Eliminating elections for the Supreme Court and replacing them with a merit selection system – in which legal and political insiders would choose top judges while citizens sit on the sidelines – does not get special-interest groups out of the process. It gives the process over to those who are most likely to do the bidding of interested organizations and individuals.
Moving to a system of appointing justices would do nothing to improve the reputation of the court. In fact, a so-called “merit selection” system would cause Wisconsinites to see the state’s top bench as an elite, insider-dominated institution rather than the people’s court.
September 26, 2008
Surprise, surprise. Prime Buzz reports that the Missouri Bar Association has come out against a proposal by gubernatorial candidate Kenny Hulshof to reduce the influence of legal special interest groups (like the Bar Association) in selecting Missouri judges. Prime Buzz has posted the full text of the Bar Association’s statement. You can read my previous post on the Hulshof plan here.

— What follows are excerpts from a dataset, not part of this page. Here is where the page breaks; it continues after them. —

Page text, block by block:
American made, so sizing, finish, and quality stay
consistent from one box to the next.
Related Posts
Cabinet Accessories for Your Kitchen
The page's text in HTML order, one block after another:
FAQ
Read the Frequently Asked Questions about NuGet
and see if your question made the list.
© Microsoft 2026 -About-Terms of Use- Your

The Missouri Bar Association protests that it is a “diverse organization” that represents “every practicing lawyer in the state.” But the fact that some Bar Association members got their law degree at the University of Missouri while others got their JDs at Washington University doesn’t really make the group diverse. And why do lawyers believe they should enjoy some special privilege when it comes to choosing who will control one-third of the state government? Don’t teachers have a right to an equal voice? Or policemen? Or firefighters? Or doctors? Or CPAs? Or small business owners?

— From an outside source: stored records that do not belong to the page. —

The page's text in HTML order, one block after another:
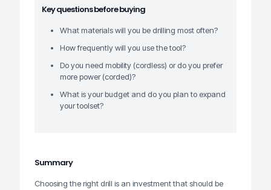
Key questions before buying
What materials will you be drilling most often?
How frequently will you use the tool?
Do you need mobility (cordless) or do you prefer
more power (corded)?
What is your budget and do you plan to expand
your toolset?
Summary
Choosing the right drill is an investment that should be
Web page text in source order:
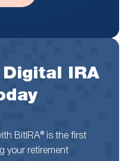
IRA
BitIRA® is the first
your retirement

Yes, the Missouri Bar says, but “voters have the final say” because they get a yes or no vote on whether to retain judges once in office. If anyone knows the answer to this question, please let me know: Since the Missouri Plan was adopted in 1940, how many sitting judges have lost retention elections? I know since Tennessee ended democratic elections in the 1970s, 145 out of 146 judges have been returned to the bench.
But the current system “reduces the excesses of partisan politics” in choosing judges, the Bar claims. Well, out of the last 21 nominees to the state Supreme Court chosen by the non-political commission, 19 have been Democrats. Last time I checked, Missouri Democrats didn’t outnumber Republicans 90% to 10%. And Governor Matt Blunt has been locked in a political battle with the state’s “nonpartisan” nominating commission virtually since he took office. If partisanship is the standard by which to judge, then the Missouri plan has been an abject failure and deserves to be radically reformed or thrown out entirely.
My own strong preference is for democratic judicial elections to ensure that judges are accountable to the people they serve. But the Hulshof plan is an acid test for special interest groups: Are they really in favor of a nonpartisan commission picking judges? Or do they really just want to protect their own power in choosing who sits on the bench?